By Ted Howard and John Hintze
Companies are taking no chances when it comes to the uncertainties of where taxes and rates are headed.
Rising interest rates and the uncertainty around whether tax reform will proceed and what shape it may take has companies thinking even more about where to put their operating and medium-term cash.
And where they’re keeping it is in short-duration vehicles. Where they’re not going, except for in very small amounts, is back into prime money market funds.
At a recent meeting of the NeuGroup’s Treasurers’ Group of Thirty Large Cap group (T30LC), one treasurer of a global consumer goods company said tax reform was foremost on the company’s mind. He explained that the excess cash generated by a handful of his companies’ global affiliates is typically centralized every four months then handed over to managers of separately managed accounts. The third-party managers are given guidelines and restrictions, and off they go. But not anymore. “We stopped doing that this year because we want the option of keeping the money shorter term, and closer, so depending on how tax reform works out, we’d actually be able to take it back” to the US, the executive said.
Another treasurer, this one from a technology company, noted his firm was investing in average durations of two to three years. That operation was suspended and resulted in a cash build-up in Ireland, where the cash to manage Bermuda’s day-to-day operations had come from.
“Rather than invest that cash for two to three years, we’ve invested it to only a nine-month duration; waiting to see what happens with tax reform,” he said. “We didn’t want to have it tied up investments, so if we want to bring [cash] home in a year or two from now we would have to liquidate them.”
But interest rates are also a factor for remaining in short duration products. Jerry Klein, director and partner at Treasury Partners in New York says that although the Fed talks about tightening, the market isn’t quite on board yet. Thus there is safety in staying short. “You’re seeing a Fed that has begun to raise rates and told us they intend to raise rates further this year,” Mr. Klein said. “But the market doesn’t appear to believe it when you see the 1-year Treasury at 1% and the 2-year at around 1.25%.”
So the market is not pricing in as much Fed tightening as could occur over the next two years, he explained, pointing out that the yield curve is relatively flat between 6-month and 2-year Treasuries. Therefore companies “in general are running shorter durations than we have historically because of this interest-rate environment.”
The danger in putting cash in longer-dated paper is that the market’s view of the Fed could change by June and rates could pop, Mr. Klein said. “If you go and buy a 2-year Treasury at 1.25% and then the Fed does tighten in June and signals they’re going to continue to tighten and the market finally starts believing them, and all of a sudden the 2-year goes to 1.75, you’ve missed that yield increase.”
Prime Pick-up
Meanwhile there have been reports of money trickling back to prime money market funds, as companies dip their toes into the once vaunted market. Many larger companies might be going back to see how they do and to see how the accounting will now work. After the SEC rules forcing prime funds to use a floating net asset value regime, the Treasury Department and the IRS said floating-NAV MMFs could measure net gain or net loss without transaction-by-transaction calculations, which would simplify tax compliance.
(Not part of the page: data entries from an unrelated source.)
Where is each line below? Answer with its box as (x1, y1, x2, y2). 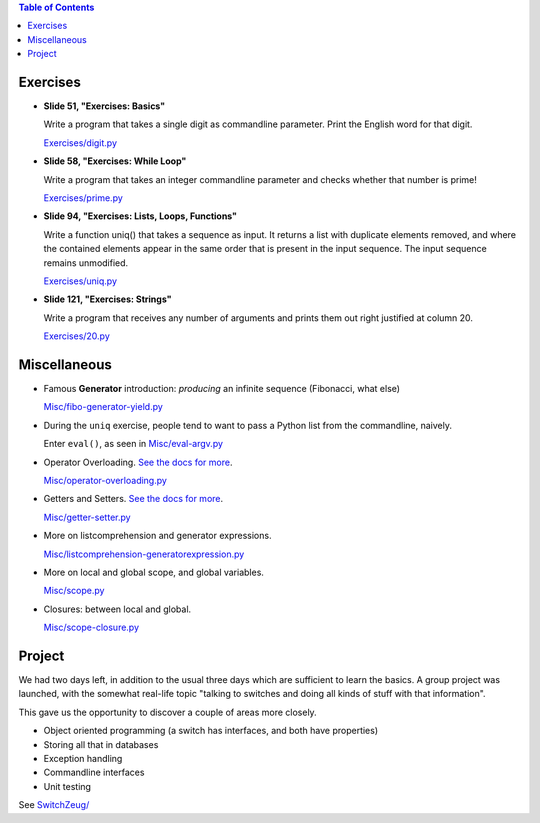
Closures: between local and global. (43, 603, 192, 615)
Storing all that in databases (43, 738, 159, 750)
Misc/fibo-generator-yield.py (43, 401, 164, 413)
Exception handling (43, 753, 123, 764)
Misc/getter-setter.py (43, 511, 131, 523)
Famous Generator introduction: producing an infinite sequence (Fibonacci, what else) (43, 383, 400, 395)
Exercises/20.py (43, 330, 110, 342)
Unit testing (43, 780, 92, 792)
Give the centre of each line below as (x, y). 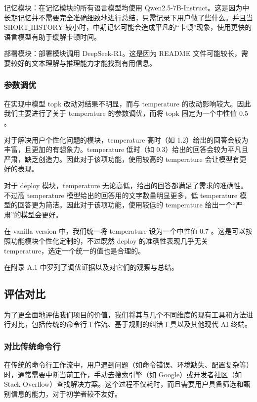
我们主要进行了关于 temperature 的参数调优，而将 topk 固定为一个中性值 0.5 (126, 113)
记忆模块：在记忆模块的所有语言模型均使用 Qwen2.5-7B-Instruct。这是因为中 (127, 7)
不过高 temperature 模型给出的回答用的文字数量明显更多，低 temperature (121, 195)
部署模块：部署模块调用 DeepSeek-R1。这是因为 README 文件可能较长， (123, 53)
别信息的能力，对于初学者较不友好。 (63, 394)
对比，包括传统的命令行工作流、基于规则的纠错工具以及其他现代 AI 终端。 (131, 324)
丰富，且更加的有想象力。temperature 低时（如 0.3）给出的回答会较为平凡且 (126, 149)
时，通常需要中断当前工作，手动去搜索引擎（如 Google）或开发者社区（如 (123, 374)
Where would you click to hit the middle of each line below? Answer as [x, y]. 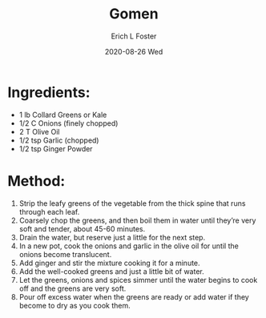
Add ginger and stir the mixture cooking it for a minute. [110, 263]
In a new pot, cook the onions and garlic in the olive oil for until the [129, 246]
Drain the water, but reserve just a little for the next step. [112, 237]
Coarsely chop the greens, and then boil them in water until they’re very [137, 220]
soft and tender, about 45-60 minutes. [82, 228]
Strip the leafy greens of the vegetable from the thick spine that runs [132, 203]
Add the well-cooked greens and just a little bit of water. [112, 271]
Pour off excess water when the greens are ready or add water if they [134, 296]
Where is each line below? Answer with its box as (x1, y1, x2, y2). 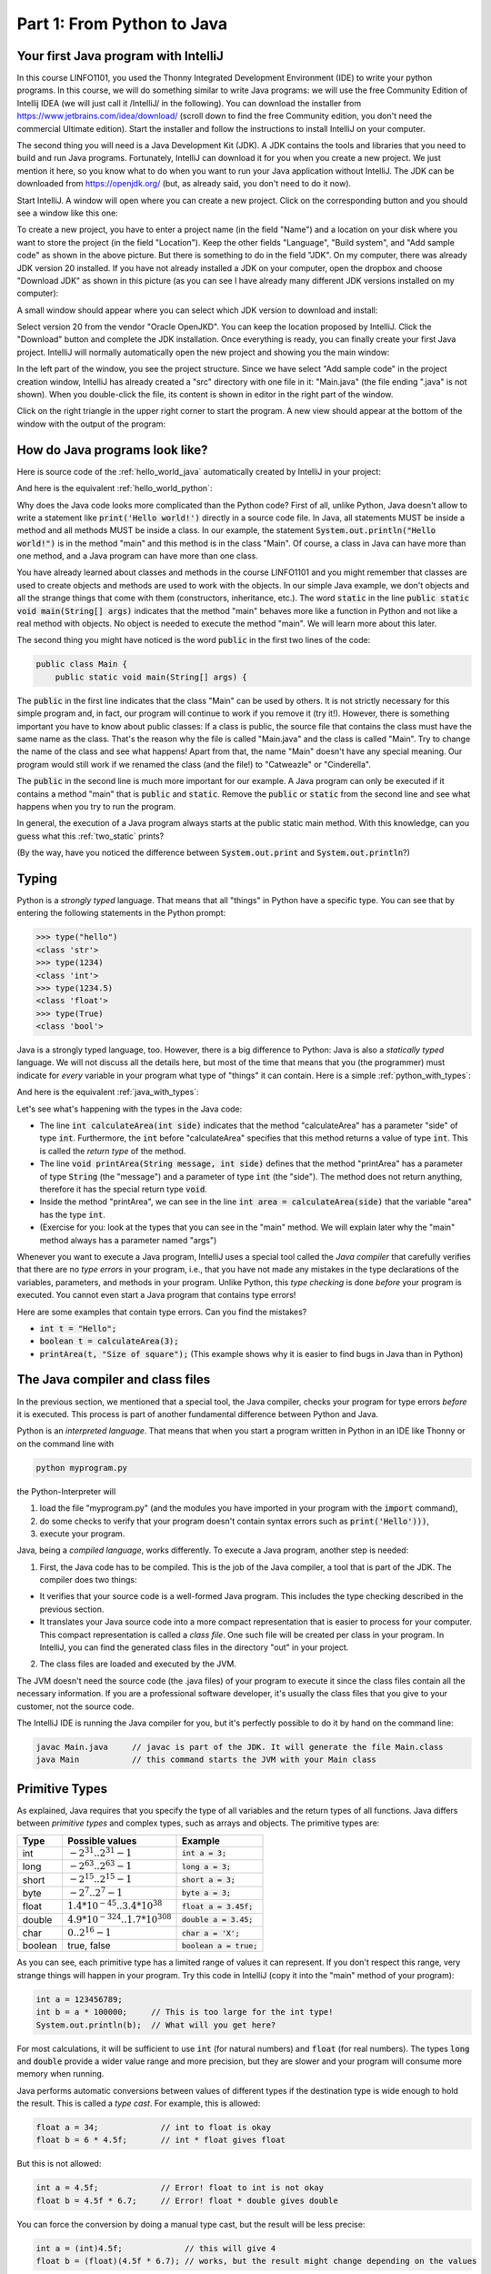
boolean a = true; (181, 1940, 258, 1950)
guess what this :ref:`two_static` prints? (16, 830, 165, 841)
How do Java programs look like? (16, 442, 208, 458)
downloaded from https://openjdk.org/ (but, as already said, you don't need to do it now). (16, 178, 352, 189)
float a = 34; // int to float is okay (35, 2122, 272, 2133)
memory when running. (16, 2068, 105, 2079)
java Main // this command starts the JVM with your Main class (35, 1755, 377, 1765)
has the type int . (39, 1209, 106, 1220)
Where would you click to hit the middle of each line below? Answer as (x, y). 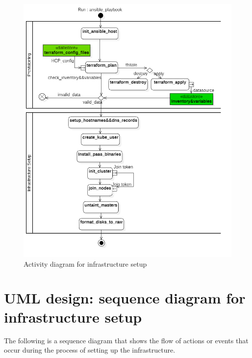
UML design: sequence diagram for (125, 297)
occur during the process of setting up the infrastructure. (90, 350)
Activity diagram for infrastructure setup (85, 263)
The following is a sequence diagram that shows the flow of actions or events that (126, 340)
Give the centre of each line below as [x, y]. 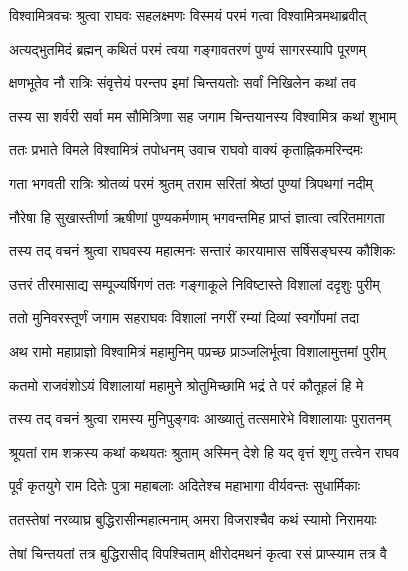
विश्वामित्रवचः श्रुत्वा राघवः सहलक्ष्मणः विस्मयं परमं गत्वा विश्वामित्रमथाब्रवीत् [188, 15]
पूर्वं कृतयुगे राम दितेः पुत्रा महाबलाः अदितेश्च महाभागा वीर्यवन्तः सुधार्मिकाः [185, 485]
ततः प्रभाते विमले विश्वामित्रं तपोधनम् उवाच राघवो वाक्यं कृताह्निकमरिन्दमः [186, 149]
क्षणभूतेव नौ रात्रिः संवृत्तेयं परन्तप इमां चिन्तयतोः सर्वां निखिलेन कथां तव [183, 82]
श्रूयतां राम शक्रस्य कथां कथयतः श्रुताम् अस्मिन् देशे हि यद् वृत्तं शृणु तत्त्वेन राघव [204, 451]
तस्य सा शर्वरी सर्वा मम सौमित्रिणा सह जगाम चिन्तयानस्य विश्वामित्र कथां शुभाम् [203, 115]
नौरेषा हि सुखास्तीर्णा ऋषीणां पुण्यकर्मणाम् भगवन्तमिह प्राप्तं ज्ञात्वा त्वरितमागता [197, 216]
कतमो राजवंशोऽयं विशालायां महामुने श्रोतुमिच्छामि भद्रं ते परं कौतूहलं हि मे [186, 384]

Those flows were confirmed by feedback from a recent NeuGroup Treasury Investment Managers’ Peer Group meeting, where some members said they have begun moving back into prime money market funds; that trend is expected to continue in 2017. Liquidity has been good, and funds have been kept deliberately short, members said.
One treasurer of a manufacturer attending the T30LC meeting said his company exited prime funds for about a week last October when the new MMF rules became effective but then quickly jumped back in. He noted that some of the fund companies have started managing offshore prime funds that yield more than the onshore version. Others in the T30LC have taken a more cautious approach, with one member reconsidering MMFs. “We exited onshore prime funds. Now we’re looking at the spreads and we’re considering working our way back into prime,” he said.
Whatever the curiosity, it’s still a very small amount going back. Brandon Semilof, managing director at StoneCastle Partners, agreed prime is still being used, but mainly by companies that can afford to tinker with their portfolio. “If you have billions on your balance sheet, what’s going into prime funds is de minimus,” he said. “It doesn’t matter and it’s probably for diversification purposes.”
Aside from bank deposits, SMAs and other vehicles that offer short-duration products, companies are looking at alternatives. StoneCastle’s structured deposit, the Federally Insured Cash Account (FICA) program, is one product growing in popularity. It offers next-day liquidity with no transaction fees or redemption gates.